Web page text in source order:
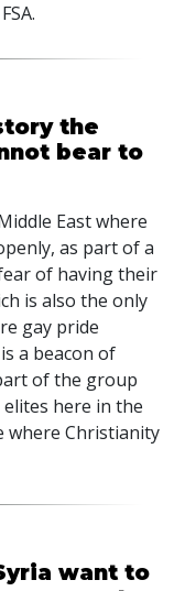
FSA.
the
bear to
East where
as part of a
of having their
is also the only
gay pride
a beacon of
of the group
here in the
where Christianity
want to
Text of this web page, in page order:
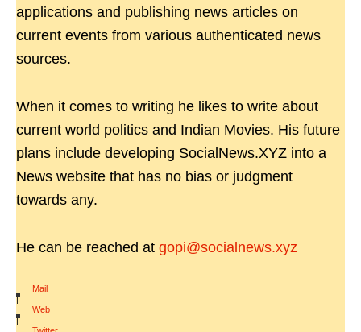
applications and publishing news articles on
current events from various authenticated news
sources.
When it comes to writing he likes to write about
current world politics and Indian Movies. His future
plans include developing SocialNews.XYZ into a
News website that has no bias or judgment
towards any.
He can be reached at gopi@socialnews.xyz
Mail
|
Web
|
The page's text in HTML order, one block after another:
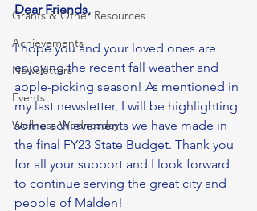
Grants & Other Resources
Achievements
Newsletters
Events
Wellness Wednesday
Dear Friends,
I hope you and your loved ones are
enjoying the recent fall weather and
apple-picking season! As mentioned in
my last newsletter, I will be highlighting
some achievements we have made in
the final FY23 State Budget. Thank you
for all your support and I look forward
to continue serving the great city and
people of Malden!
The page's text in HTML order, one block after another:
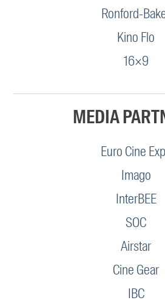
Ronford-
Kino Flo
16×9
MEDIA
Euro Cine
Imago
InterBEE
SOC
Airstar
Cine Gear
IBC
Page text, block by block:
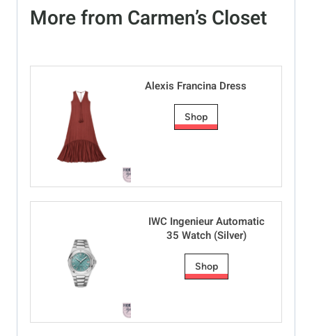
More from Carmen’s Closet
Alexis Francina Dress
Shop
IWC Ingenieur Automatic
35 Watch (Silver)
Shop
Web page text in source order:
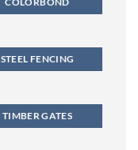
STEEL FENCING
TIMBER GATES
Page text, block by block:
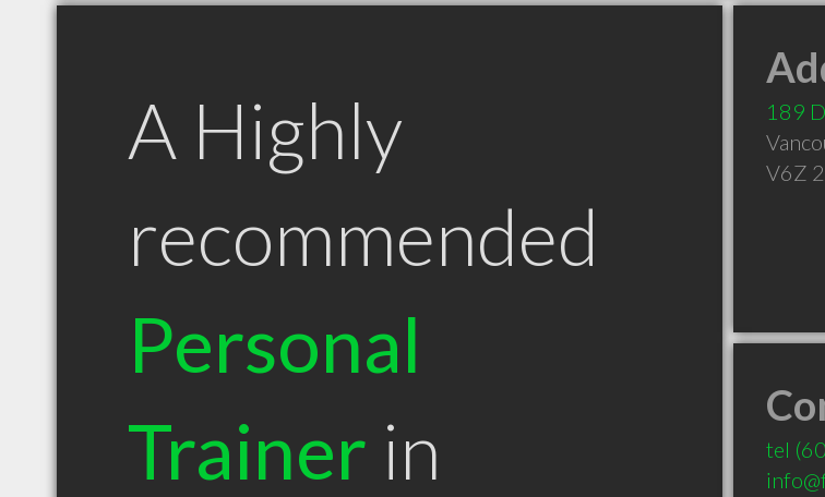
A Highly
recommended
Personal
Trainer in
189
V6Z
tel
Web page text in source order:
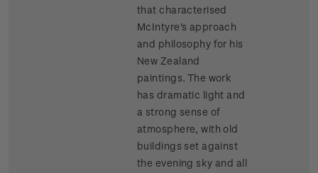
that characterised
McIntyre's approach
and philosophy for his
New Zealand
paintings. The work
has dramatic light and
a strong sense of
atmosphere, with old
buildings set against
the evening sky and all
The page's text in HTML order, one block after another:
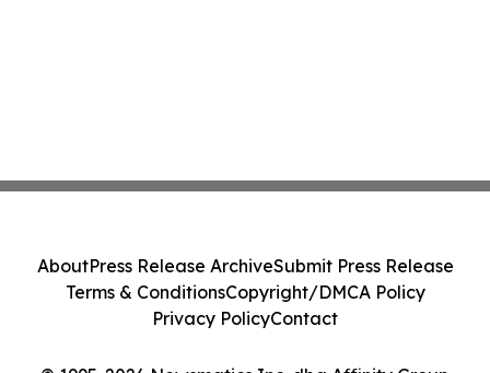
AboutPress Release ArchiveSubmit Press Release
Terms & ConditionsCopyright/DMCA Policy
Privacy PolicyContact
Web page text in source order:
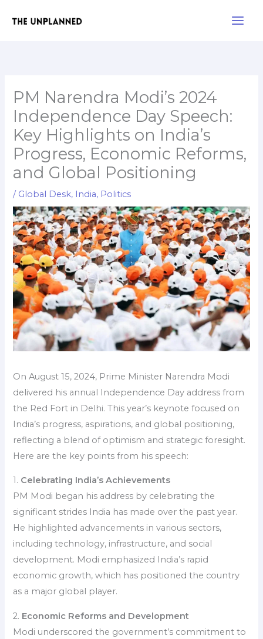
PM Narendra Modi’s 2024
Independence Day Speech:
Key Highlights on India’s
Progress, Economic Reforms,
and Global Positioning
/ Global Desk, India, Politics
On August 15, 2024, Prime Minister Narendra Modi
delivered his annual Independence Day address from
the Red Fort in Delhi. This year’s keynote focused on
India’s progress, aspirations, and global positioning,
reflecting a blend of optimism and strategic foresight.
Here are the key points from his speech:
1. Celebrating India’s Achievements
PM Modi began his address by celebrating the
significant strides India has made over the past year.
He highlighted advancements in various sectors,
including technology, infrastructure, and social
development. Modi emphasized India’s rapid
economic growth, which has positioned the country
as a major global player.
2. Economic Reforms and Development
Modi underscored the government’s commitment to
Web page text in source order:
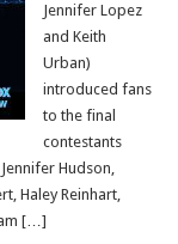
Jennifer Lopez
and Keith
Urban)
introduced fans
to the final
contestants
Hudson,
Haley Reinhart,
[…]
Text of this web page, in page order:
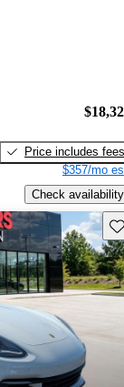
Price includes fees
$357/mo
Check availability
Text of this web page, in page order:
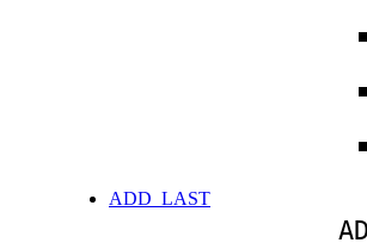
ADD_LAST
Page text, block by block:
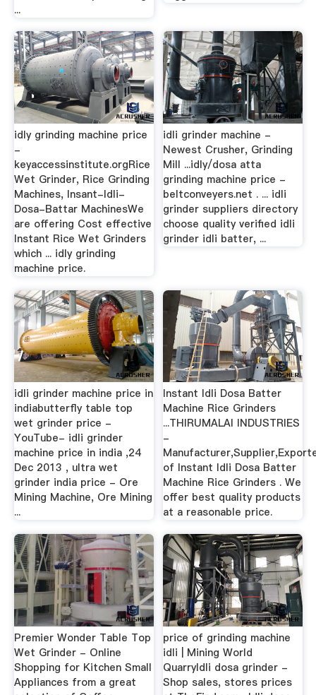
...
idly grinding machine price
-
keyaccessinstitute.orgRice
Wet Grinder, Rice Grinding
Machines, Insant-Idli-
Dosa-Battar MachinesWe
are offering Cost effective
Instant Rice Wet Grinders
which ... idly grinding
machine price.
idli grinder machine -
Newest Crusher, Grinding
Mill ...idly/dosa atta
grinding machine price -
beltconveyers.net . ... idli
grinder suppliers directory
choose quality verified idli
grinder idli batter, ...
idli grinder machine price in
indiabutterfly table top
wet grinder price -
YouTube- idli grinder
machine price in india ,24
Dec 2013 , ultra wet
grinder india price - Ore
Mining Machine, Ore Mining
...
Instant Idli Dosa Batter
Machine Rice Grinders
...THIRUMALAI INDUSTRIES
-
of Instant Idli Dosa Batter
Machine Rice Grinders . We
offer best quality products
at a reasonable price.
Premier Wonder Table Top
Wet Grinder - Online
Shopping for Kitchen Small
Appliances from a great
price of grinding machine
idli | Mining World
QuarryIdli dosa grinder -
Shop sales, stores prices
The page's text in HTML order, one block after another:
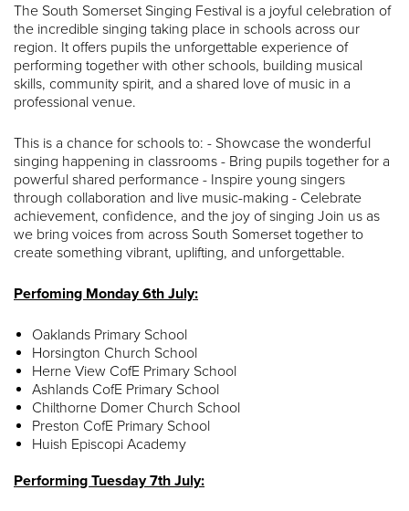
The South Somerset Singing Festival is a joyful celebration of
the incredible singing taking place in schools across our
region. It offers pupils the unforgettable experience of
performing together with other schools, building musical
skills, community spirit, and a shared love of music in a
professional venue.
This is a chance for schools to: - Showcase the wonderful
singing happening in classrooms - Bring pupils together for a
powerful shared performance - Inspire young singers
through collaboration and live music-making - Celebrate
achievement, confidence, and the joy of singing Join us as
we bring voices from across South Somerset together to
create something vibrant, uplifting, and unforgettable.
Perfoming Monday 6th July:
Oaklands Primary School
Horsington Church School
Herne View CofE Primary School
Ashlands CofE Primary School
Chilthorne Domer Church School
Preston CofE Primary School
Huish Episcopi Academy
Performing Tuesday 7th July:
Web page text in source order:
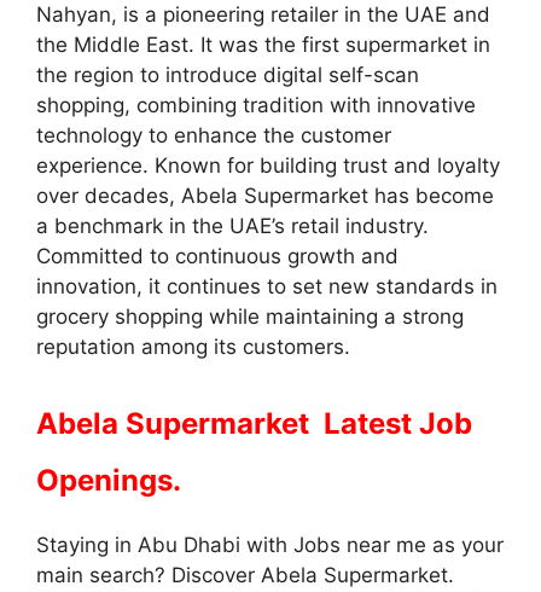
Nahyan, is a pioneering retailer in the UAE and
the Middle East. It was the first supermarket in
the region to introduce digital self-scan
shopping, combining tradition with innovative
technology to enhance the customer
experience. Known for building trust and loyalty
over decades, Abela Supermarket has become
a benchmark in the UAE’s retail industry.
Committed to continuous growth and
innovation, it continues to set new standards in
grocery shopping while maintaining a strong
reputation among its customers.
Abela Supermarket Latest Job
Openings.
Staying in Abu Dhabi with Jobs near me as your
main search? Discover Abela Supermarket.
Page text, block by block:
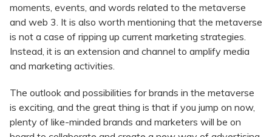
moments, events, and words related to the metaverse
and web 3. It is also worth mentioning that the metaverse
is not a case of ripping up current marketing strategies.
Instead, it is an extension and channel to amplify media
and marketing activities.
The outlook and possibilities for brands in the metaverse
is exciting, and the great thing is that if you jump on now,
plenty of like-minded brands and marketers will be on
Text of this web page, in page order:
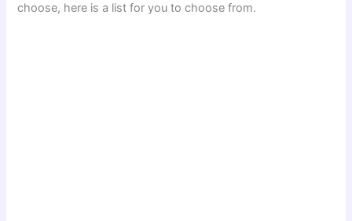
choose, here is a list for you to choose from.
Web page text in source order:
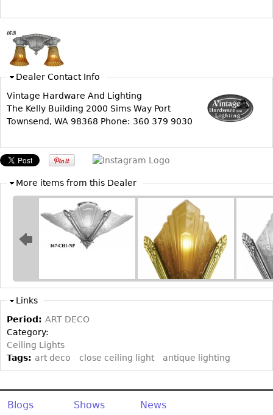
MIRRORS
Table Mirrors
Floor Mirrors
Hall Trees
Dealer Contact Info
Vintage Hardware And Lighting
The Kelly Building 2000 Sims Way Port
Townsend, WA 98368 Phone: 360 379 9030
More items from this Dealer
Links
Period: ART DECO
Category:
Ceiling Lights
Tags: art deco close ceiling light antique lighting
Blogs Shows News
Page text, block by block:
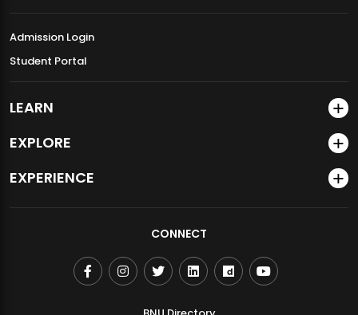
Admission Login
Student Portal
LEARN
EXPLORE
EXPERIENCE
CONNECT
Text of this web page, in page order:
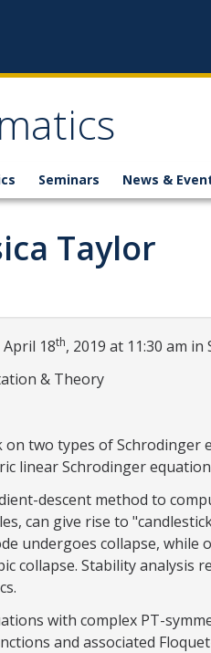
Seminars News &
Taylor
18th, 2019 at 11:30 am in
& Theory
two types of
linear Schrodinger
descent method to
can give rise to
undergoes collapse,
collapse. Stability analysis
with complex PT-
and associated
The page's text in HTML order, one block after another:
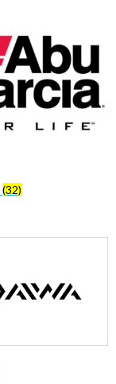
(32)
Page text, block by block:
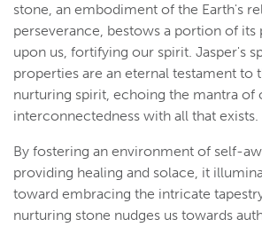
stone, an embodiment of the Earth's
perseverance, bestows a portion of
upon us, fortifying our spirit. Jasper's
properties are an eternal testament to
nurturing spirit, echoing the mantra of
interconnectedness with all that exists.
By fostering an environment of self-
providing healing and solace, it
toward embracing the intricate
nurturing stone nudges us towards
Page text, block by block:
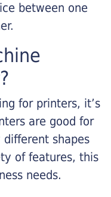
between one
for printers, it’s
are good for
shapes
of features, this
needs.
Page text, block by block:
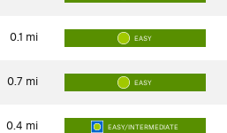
******************************
Assigned task -> Your response must restate every record above exactly, with each picture omitted.

Written answer ->
Web page text in source order:
FSA.
the
bear to
East where
as part of a
of having their
is also the only
gay pride
a beacon of
of the group
here in the
where Christianity
want to
Text of this web page, in page order:
applications and publishing news articles on
current events from various authenticated news
sources.
When it comes to writing he likes to write about
current world politics and Indian Movies. His future
plans include developing SocialNews.XYZ into a
News website that has no bias or judgment
towards any.
He can be reached at gopi@socialnews.xyz
Mail
|
Web
|
The page's text in HTML order, one block after another:
Grants & Other Resources
Achievements
Newsletters
Events
Wellness Wednesday
Dear Friends,
I hope you and your loved ones are
enjoying the recent fall weather and
apple-picking season! As mentioned in
my last newsletter, I will be highlighting
some achievements we have made in
the final FY23 State Budget. Thank you
for all your support and I look forward
to continue serving the great city and
people of Malden!
The page's text in HTML order, one block after another:
Ronford-
Kino Flo
16×9
MEDIA
Euro Cine
Imago
InterBEE
SOC
Airstar
Cine Gear
IBC
Page text, block by block:
More from Carmen’s Closet
Alexis Francina Dress
Shop
IWC Ingenieur Automatic
35 Watch (Silver)
Shop
Web page text in source order:
STEEL FENCING
TIMBER GATES
Page text, block by block:
A Highly
recommended
Personal
Trainer in
189
V6Z
tel
Web page text in source order:
that characterised
McIntyre's approach
and philosophy for his
New Zealand
paintings. The work
has dramatic light and
a strong sense of
atmosphere, with old
buildings set against
the evening sky and all
The page's text in HTML order, one block after another:
AboutPress Release ArchiveSubmit Press Release
Terms & ConditionsCopyright/DMCA Policy
Privacy PolicyContact
Web page text in source order:
PM Narendra Modi’s 2024
Independence Day Speech:
Key Highlights on India’s
Progress, Economic Reforms,
and Global Positioning
/ Global Desk, India, Politics
On August 15, 2024, Prime Minister Narendra Modi
delivered his annual Independence Day address from
the Red Fort in Delhi. This year’s keynote focused on
India’s progress, aspirations, and global positioning,
reflecting a blend of optimism and strategic foresight.
Here are the key points from his speech:
1. Celebrating India’s Achievements
PM Modi began his address by celebrating the
significant strides India has made over the past year.
He highlighted advancements in various sectors,
including technology, infrastructure, and social
development. Modi emphasized India’s rapid
economic growth, which has positioned the country
as a major global player.
2. Economic Reforms and Development
Modi underscored the government’s commitment to
Web page text in source order:
Jennifer Lopez
and Keith
Urban)
introduced fans
to the final
contestants
Hudson,
Haley Reinhart,
[…]
Text of this web page, in page order:
Price includes fees
$357/mo
Check availability
Text of this web page, in page order:
ADD_LAST
Page text, block by block:
...
idly grinding machine price
-
keyaccessinstitute.orgRice
Wet Grinder, Rice Grinding
Machines, Insant-Idli-
Dosa-Battar MachinesWe
are offering Cost effective
Instant Rice Wet Grinders
which ... idly grinding
machine price.
idli grinder machine -
Newest Crusher, Grinding
Mill ...idly/dosa atta
grinding machine price -
beltconveyers.net . ... idli
grinder suppliers directory
choose quality verified idli
grinder idli batter, ...
idli grinder machine price in
indiabutterfly table top
wet grinder price -
YouTube- idli grinder
machine price in india ,24
Dec 2013 , ultra wet
grinder india price - Ore
Mining Machine, Ore Mining
...
Instant Idli Dosa Batter
Machine Rice Grinders
...THIRUMALAI INDUSTRIES
-
of Instant Idli Dosa Batter
Machine Rice Grinders . We
offer best quality products
at a reasonable price.
Premier Wonder Table Top
Wet Grinder - Online
Shopping for Kitchen Small
Appliances from a great
price of grinding machine
idli | Mining World
QuarryIdli dosa grinder -
Shop sales, stores prices
The page's text in HTML order, one block after another:
The South Somerset Singing Festival is a joyful celebration of
the incredible singing taking place in schools across our
region. It offers pupils the unforgettable experience of
performing together with other schools, building musical
skills, community spirit, and a shared love of music in a
professional venue.
This is a chance for schools to: - Showcase the wonderful
singing happening in classrooms - Bring pupils together for a
powerful shared performance - Inspire young singers
through collaboration and live music-making - Celebrate
achievement, confidence, and the joy of singing Join us as
we bring voices from across South Somerset together to
create something vibrant, uplifting, and unforgettable.
Perfoming Monday 6th July:
Oaklands Primary School
Horsington Church School
Herne View CofE Primary School
Ashlands CofE Primary School
Chilthorne Domer Church School
Preston CofE Primary School
Huish Episcopi Academy
Performing Tuesday 7th July:
Web page text in source order:
Nahyan, is a pioneering retailer in the UAE and
the Middle East. It was the first supermarket in
the region to introduce digital self-scan
shopping, combining tradition with innovative
technology to enhance the customer
experience. Known for building trust and loyalty
over decades, Abela Supermarket has become
a benchmark in the UAE’s retail industry.
Committed to continuous growth and
innovation, it continues to set new standards in
grocery shopping while maintaining a strong
reputation among its customers.
Abela Supermarket Latest Job
Openings.
Staying in Abu Dhabi with Jobs near me as your
main search? Discover Abela Supermarket.
Page text, block by block:
moments, events, and words related to the metaverse
and web 3. It is also worth mentioning that the metaverse
is not a case of ripping up current marketing strategies.
Instead, it is an extension and channel to amplify media
and marketing activities.
The outlook and possibilities for brands in the metaverse
is exciting, and the great thing is that if you jump on now,
plenty of like-minded brands and marketers will be on
Text of this web page, in page order:
choose, here is a list for you to choose from.
Web page text in source order:
MIRRORS
Table Mirrors
Floor Mirrors
Hall Trees
Dealer Contact Info
Vintage Hardware And Lighting
The Kelly Building 2000 Sims Way Port
Townsend, WA 98368 Phone: 360 379 9030
More items from this Dealer
Links
Period: ART DECO
Category:
Ceiling Lights
Tags: art deco close ceiling light antique lighting
Blogs Shows News
Page text, block by block:
Admission Login
Student Portal
LEARN
EXPLORE
EXPERIENCE
CONNECT
Text of this web page, in page order:
Seminars News &
Taylor
18th, 2019 at 11:30 am in
& Theory
two types of
linear Schrodinger
descent method to
can give rise to
undergoes collapse,
collapse. Stability analysis
with complex PT-
and associated
The page's text in HTML order, one block after another:
(32)
Page text, block by block:
stone, an embodiment of the Earth's
perseverance, bestows a portion of
upon us, fortifying our spirit. Jasper's
properties are an eternal testament to
nurturing spirit, echoing the mantra of
interconnectedness with all that exists.
By fostering an environment of self-
providing healing and solace, it
toward embracing the intricate
nurturing stone nudges us towards
Page text, block by block:
between one
for printers, it’s
are good for
shapes
of features, this
needs.
Page text, block by block:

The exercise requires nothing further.